Could arms-length positioning be safer than the traditionally-accepted six-to eight-foot reactionary gap that’s been used in police training for decades?

Whether you make a consensual contact, conduct a traffic stop, or respond to a call for service, you will most likely end up talking to someone face to face. To conduct this interview, you learned a basic principle in the academy called the reactionary gap.

Just so we are on the same page, the reactionary gap is the distance between you and an “unarmed” — or not visibly armed — subject during the interview process. Most defensive tactics systems teach that you should be between six and eight feet from the subject with your hands up in a good bladed stance. The purpose of the gap is to allow you the time to react if the subject becomes violent and attacks. This appears to make sense on the surface. 

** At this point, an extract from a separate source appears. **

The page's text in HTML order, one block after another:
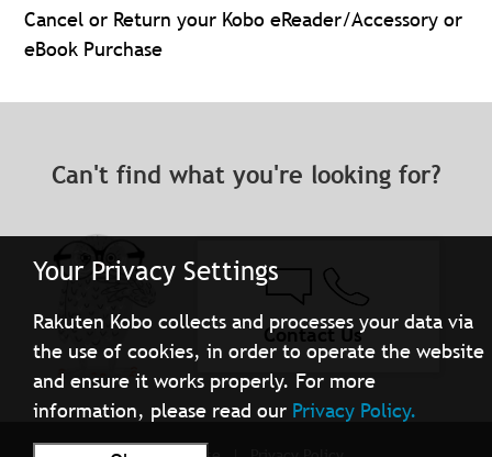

An Unfortunate Contradiction
Most defensive tactics instructors teach basically the same concepts for the reactionary gap. The officer should have their hands up in at least a ready position or even a higher defensive position if they’re not writing. This is to protect against an attack. The instructors also tell students to maintain their reactionary gap so they can respond when attacked.

The question: Why do we need the distance to react to an attack if our hands are up and we are being aware? The answer: officers do not keep their hands up as instructed. You can watch any number of YouTube videos of police officer fights, and many of them start with the officer having their hands down, then getting hit.